Red Dead Redemption 2 and The Last of Us Part 2 both show that sequels can lead to greater examination of themes and can reach taller heights by building on stronger foundations. But just as often, the likes of God of War Ragnarok and Horizon Forbidden West offer reductive repeats of what came before. Then there's the question of how much this even matters - both Ragnarok and Forbidden West were up for Game of the Year at TGA, and are widely celebrated. Does the question of doubling down on what works and risking playing safe, versus starting fresh to build something magnificent and risking getting it completely wrong actually matter to players with their thumbs on the joystick? Is it an issue solely for journalists paid to overthink and under-celebrate?
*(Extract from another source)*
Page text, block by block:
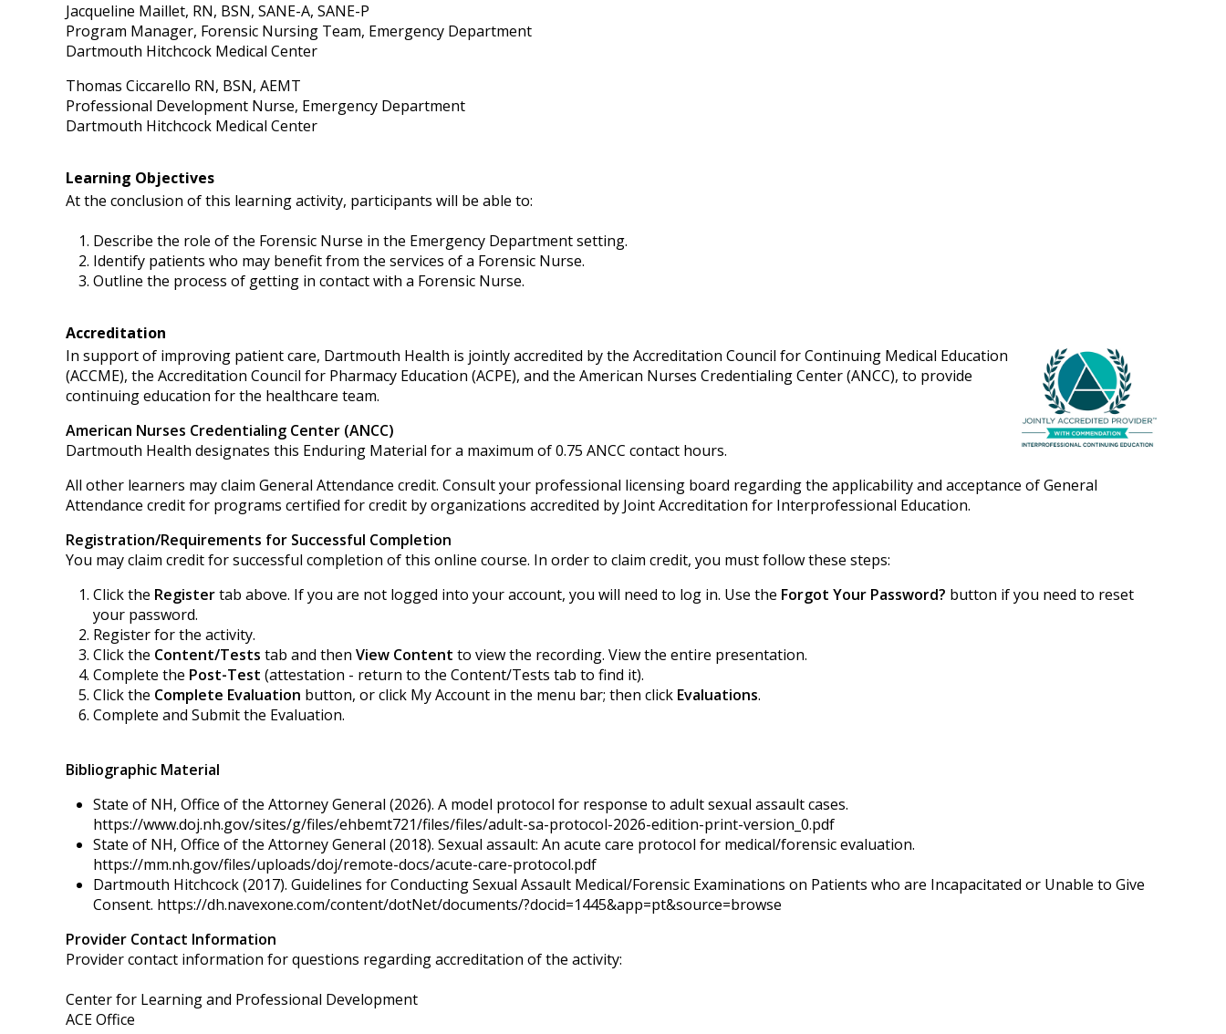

Hades is a game I can approach as both player and journalist, and there's an inner conflict. 'Hades again and now you're a girl' is the perfect game for the player in me. 'The most creative indie developer in town is making a risk-averse sequel' gives the critic in me pause. Hades was widely celebrated as Supergiant's best game, but with a reliance on slight modern tweaks to a well established and much-interpreted Greek pantheon, it was not the studio's most creative. The Netflix show Blood of Zeus, which dropped a few months after Hades launched, was mocked as a rip-off. Given how long cartoons make, this is obviously not true, and further underlines that Hades was not the most imaginative game.

Hades cover

Hades is fantastic, and not being wholly original in every department was never a sticking point the first time around. I loved it and I see no need to retcon it to defend my argument here or to reimagine myself as a sophisticated contrarian. Hades relying on established characters and twisting them did not hurt it one bit, so perhaps Hades 2 using the established conventions of Hades and twisting it will do no harm either. But it doesn't feel like Supergiant's style to stick when it could twist.
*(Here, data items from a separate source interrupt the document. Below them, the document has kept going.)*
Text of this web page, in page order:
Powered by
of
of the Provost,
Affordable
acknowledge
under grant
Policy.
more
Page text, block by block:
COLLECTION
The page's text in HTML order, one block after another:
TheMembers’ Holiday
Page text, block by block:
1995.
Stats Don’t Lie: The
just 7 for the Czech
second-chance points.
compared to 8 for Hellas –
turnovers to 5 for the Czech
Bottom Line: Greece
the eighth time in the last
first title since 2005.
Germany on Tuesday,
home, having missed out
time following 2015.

If you were to ask anyone what they'd like to see Supergiant do next, they'd say 'Hades 2'. It's a crowd-pleaser, and Supergiant has never previously set out to please all of the people all of the time. It marks a change in philosophy for a studio that has operated flawlessly since its inception. This good track record earns it the benefit of the doubt, but it also signals Hades 2 as a break from tradition. I hope it's great and I'm sure I'll like it. I'm just not sure it's the game Supergiant should be making.